Detransition, Baby is a liferaft in a flood of inhuman think-pieces about transness. As Peters tells me, “Fiction goes around a lot of parts of the brain. You feel your way through fiction, rather than think your way through fiction. I think that when people feel their way with a character then something in them changes, and the idea of crudely and coldly talking about what someone ‘is’ in an op-ed rings hollow.”
In that respect, Detransition, Baby achieves brilliance. My fellow trans friend confessed to me that she almost doesn’t want cis people to read it, because it would give them a level of insight into her that she isn’t ready for. I can see what she means. I have yet to read another novel that reads as close to a WikiLeaks dump of my private fears and vulnerabilities.
Still, Peters is clearly speaking to more than just the trans experience, and I suspect that readers – trans or not – will recognise an uncomfortable amount of themselves in the book’s central trio.

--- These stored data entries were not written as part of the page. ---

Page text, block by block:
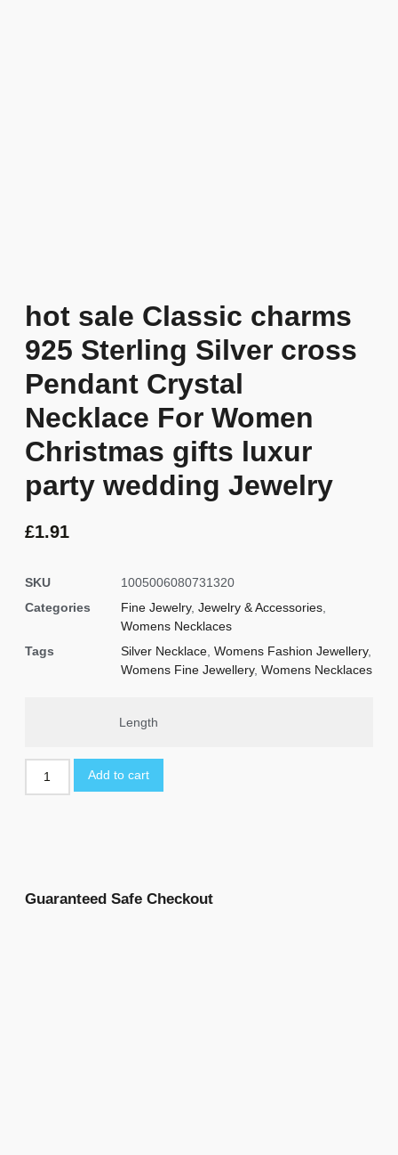
hot sale Classic charms
925 Sterling Silver cross
Pendant Crystal
Necklace For Women
Christmas gifts luxur
party wedding Jewelry
£1.91
SKU
1005006080731320
Categories
Fine Jewelry, Jewelry & Accessories
Womens Necklaces
Tags
Silver Necklace Womens Fashion Jewellery,
Womens Fine Jewellery, Womens Necklaces
Length
Add to cart
Guaranteed Safe Checkout
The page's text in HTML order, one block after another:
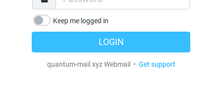
Keep me logged in
LOGIN
quantum-mail.xyz Webmail • Get support
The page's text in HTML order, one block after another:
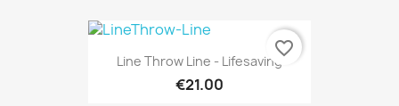
Line Throw Line - Lifesaving
€21.00
favorite_border
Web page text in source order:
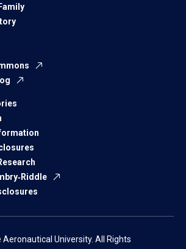
Aeronautical University. All Rights
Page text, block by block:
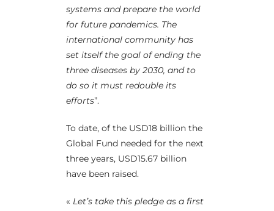
systems and prepare the world
for future pandemics. The
international community has
set itself the goal of ending the
three diseases by 2030, and to
do so it must redouble its
efforts”.
To date, of the USD18 billion the
Global Fund needed for the next
three years, USD15.67 billion
have been raised.
« Let’s take this pledge as a first
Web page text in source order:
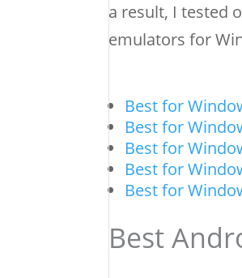
a result, I tested
emulators for
Best for
Best for
Best for
Best for
Best for
Best
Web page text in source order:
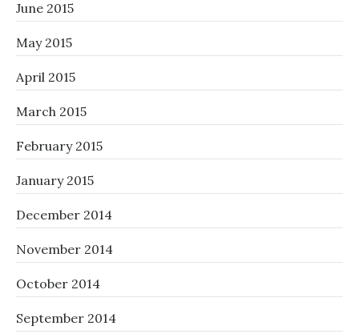
June 2015
May 2015
April 2015
March 2015
February 2015
January 2015
December 2014
November 2014
October 2014
September 2014
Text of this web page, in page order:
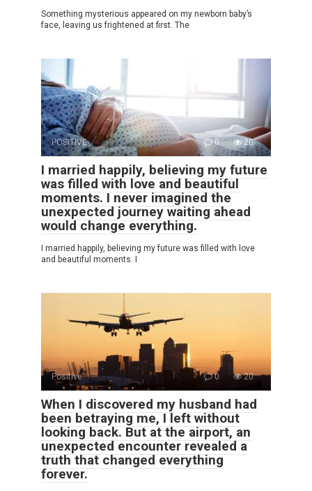
Something mysterious appeared on my newborn baby’s
face, leaving us frightened at first. The
POSITIVE 0 20
I married happily, believing my future
was filled with love and beautiful
moments. I never imagined the
unexpected journey waiting ahead
would change everything.
I married happily, believing my future was filled with love
and beautiful moments. I
Positive 0 20
When I discovered my husband had
been betraying me, I left without
looking back. But at the airport, an
unexpected encounter revealed a
truth that changed everything
forever.
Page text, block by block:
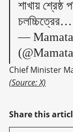
শাখায় শ্রেষ্ঠ
চলচ্চিত্রের…
—
(Source: X)
Share this

In a conversation with Huck, Peters discusses how her understanding of ‘transness’ evolved while writing the book, embracing fetishises, and juvenile elephants.
Why did you write Detransition, Baby?
I was in my mid-30s, and I was like: ‘How do I actually want to live, how do I find meaning?’ And for me, it turned into a conversation between trans women and our potential role models – whether that’s trans women from previous generations, whether it’s cis women, whether it’s womanhood in general. A novel actually seemed to be a place to have that conversation honestly, without a lot of the concern one normally will have trying to do it on social media.
One thing you said that interests me is the idea of role models, and trying to reconcile this generational loss that a lot of trans people experience by not having them. How did your perspective on that evolve as you wrote the novel?
I use juvenile elephants whose mothers have been poached in game parks as a metaphor for young trans women and how we didn’t have anybody to teach us how to socialise. I started talking about that metaphor and that metaphor itself evolved. I told it to some Latino trans women in Brooklyn that I’m friends with and they were like, ‘That’s not how it is for us, we’re immigrants. We came here in groups. We had to have family ties. We had to have role models.’
I think the people who would have looked like me and lived a lifestyle like me a generation ago went stealth: they passed from HIV, they had substance abuse problems, and they didn’t have community in the way that we have now. I think that Latina girls did have community, for instance, but the white, previously middle class, American trans woman disappeared. An understanding of why and how they disappeared really got refined over the course of this novel, and I realised that part of the reasons that they disappeared was their own prejudices.
Did your understanding of transness and what it means to be a trans woman also evolve as you wrote the novel?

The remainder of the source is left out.